What this task involves
Copied exactly and without pictures, the lines from the beginning of the entries through the one that holds "what have you been doing in order" should form the entire reply.
*** Entries supplied
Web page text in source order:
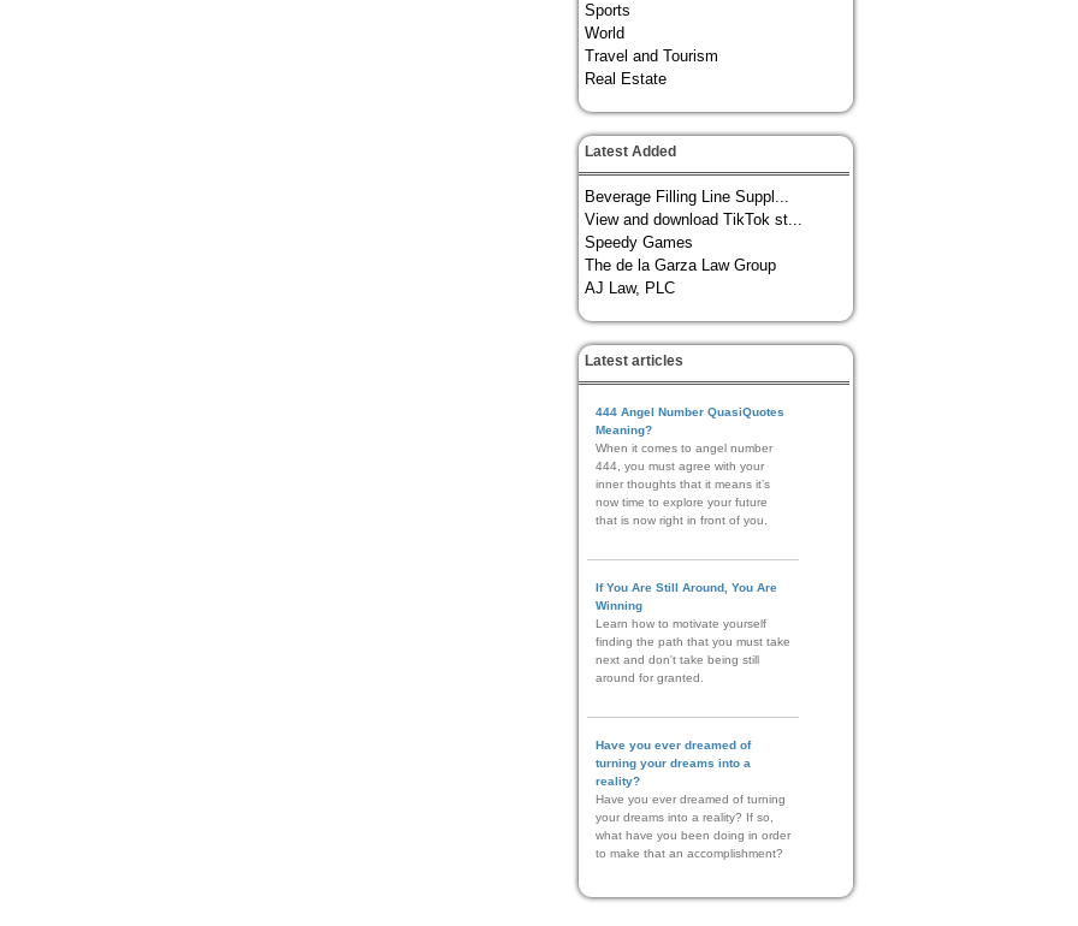
Sports
World
Travel and Tourism
Real Estate
Latest Added
Beverage Filling Line Suppl...
View and download TikTok st...
Speedy Games
The de la Garza Law Group
AJ Law, PLC
Latest articles
444 Angel Number QuasiQuotes
Meaning?
When it comes to angel number
444, you must agree with your
inner thoughts that it means it’s
now time to explore your future
that is now right in front of you.
If You Are Still Around, You Are
Winning
Learn how to motivate yourself
finding the path that you must take
next and don't take being still
around for granted.
Have you ever dreamed of
turning your dreams into a
reality?
Have you ever dreamed of turning
your dreams into a reality? If so,
what have you been doing in order
to make that an accomplishment?
******
Exercise solution
Web page text in source order:
Sports
World
Travel and Tourism
Real Estate
Latest Added
Beverage Filling Line Suppl...
View and download TikTok st...
Speedy Games
The de la Garza Law Group
AJ Law, PLC
Latest articles
444 Angel Number QuasiQuotes
Meaning?
When it comes to angel number
444, you must agree with your
inner thoughts that it means it’s
now time to explore your future
that is now right in front of you.
If You Are Still Around, You Are
Winning
Learn how to motivate yourself
finding the path that you must take
next and don't take being still
around for granted.
Have you ever dreamed of
turning your dreams into a
reality?
Have you ever dreamed of turning
your dreams into a reality? If so,
what have you been doing in order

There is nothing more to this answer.